# honey melter for 55 gallon drums



## fish_stix (May 17, 2009)

Melting honey?????? Do you mean liquifying crystallized honey? If so, you can buy a barrel heater from the bee suppliers that works just dandy. It's a band that wraps around the barrel and works on 120volt AC.


----------



## valleyman (Nov 24, 2009)

If you have a way to sit the barrel on concrete blocks then you can use a propane burner that goes with a turkey deep frier. It worked well for me.


----------



## gennetika (Aug 31, 2010)

fish_stix said:


> Melting honey?????? Do you mean liquifying crystallized honey? If so, you can buy a barrel heater from the bee suppliers that works just dandy. It's a band that wraps around the barrel and works on 120volt AC.

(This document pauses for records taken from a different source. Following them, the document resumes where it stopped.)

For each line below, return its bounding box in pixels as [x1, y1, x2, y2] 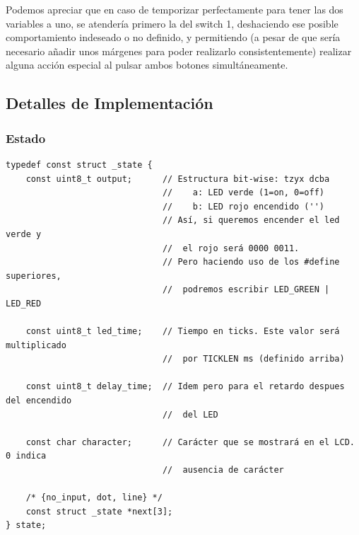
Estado [6, 129, 46, 146]
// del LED [162, 409, 218, 420]
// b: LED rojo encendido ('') [162, 201, 325, 212]
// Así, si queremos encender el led [162, 215, 340, 226]
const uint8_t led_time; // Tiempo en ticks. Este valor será [25, 326, 340, 337]
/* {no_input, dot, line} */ [25, 493, 163, 503]
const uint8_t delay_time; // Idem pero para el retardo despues [25, 381, 345, 392]
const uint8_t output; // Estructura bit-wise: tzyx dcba [25, 173, 330, 184]
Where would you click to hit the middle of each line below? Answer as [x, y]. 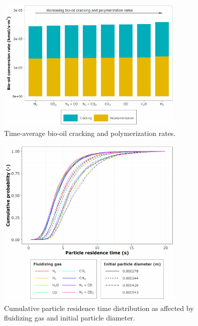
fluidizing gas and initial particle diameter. [70, 318]
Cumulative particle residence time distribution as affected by [99, 308]
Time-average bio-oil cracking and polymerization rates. [90, 133]
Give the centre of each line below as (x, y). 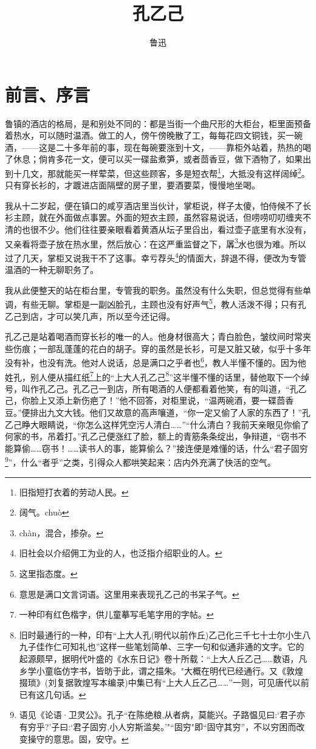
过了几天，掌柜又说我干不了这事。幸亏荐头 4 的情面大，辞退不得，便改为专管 (156, 257)
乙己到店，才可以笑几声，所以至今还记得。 (90, 316)
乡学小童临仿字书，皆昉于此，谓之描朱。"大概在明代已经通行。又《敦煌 (161, 670)
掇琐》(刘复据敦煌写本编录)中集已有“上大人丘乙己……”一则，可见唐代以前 (164, 682)
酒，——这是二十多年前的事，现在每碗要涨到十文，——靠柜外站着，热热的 (154, 147)
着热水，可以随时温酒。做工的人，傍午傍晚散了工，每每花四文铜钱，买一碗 (154, 135)
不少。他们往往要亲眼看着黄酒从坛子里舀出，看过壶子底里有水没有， (175, 230)
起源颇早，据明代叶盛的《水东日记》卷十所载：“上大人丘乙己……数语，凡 (163, 659)
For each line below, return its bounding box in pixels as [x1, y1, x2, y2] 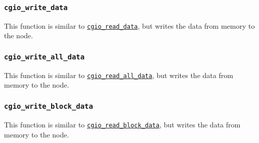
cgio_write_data [4, 3, 68, 12]
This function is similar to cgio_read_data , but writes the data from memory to [4, 20, 255, 31]
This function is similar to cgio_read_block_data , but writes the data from [4, 119, 241, 129]
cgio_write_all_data [4, 52, 85, 61]
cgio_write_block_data [4, 102, 93, 110]
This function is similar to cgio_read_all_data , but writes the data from [4, 69, 233, 80]

Any one in particular? which trademark would you advise me to buy? how about his one (Briskheat® Drum Heater) form mann lake, how much time would it take me to liquifya drum.
regards
omar


----------



## gennetika (Aug 31, 2010)

valleyman said:


> If you have a way to sit the barrel on concrete blocks then you can use a propane burner that goes with a turkey deep frier. It worked well for me.


Will i damage the honey this way? how much time would it take me? how many kilos or liters of gas, or propane would i spend?
regards
omar


----------



## valleyman (Nov 24, 2009)

A 20# grill tank will do several barrels !/2 full or better. Just bring it to a bubbling point or until it clears up. In other words until the crystilaization is gone. If you get it too hot it will scorch the honey.


----------



## Grant (Jun 12, 2004)

I use an old waterbed heater. It's a flat, flexible sheet of rubber, about 12" wide and maybe 24" long. I wrap it around a barrel and secure it with bungy cords. It's controlled by a thermostat and will not scorch the honey. You have to move the heater around the barrel and it takes a couple of days to fully liquify a barrel of honey...but it also depends on how cold your shed is.

I picked up the heater from a fellow who was throwing away his waterbed. It leaked and he had hauled the whole thing to the curb for the trashman. I took it to use the wood frame for building boxes and the leaky mattress as a ground cover to keep the weeds. Turns out the heater was the best part.

Grant
Jackson, MO


----------



## WPG (Mar 28, 2010)

I've used a battery heater that is usually strapped around a car battery to keep it from freezing in the winter and starting easier.
I tape it to the lower side of the barrel or tank and wrap the whole thing with layers of bubble wrap and cover the top as well.
I usually raise the barrel up on wooden blocks so a cold floor doesn't suck the heat out. It takes a few days but won't scorch the honey.

A friend has what is basically an insulated closet that he uses his 2-wheeler to put the barrel in and has a door that seals tight. It is just large enough that one of those 'dairy house heaters' fits in the corner. He sets it on high and plugs it in. Takes about two days, stirring with a wood paddle. 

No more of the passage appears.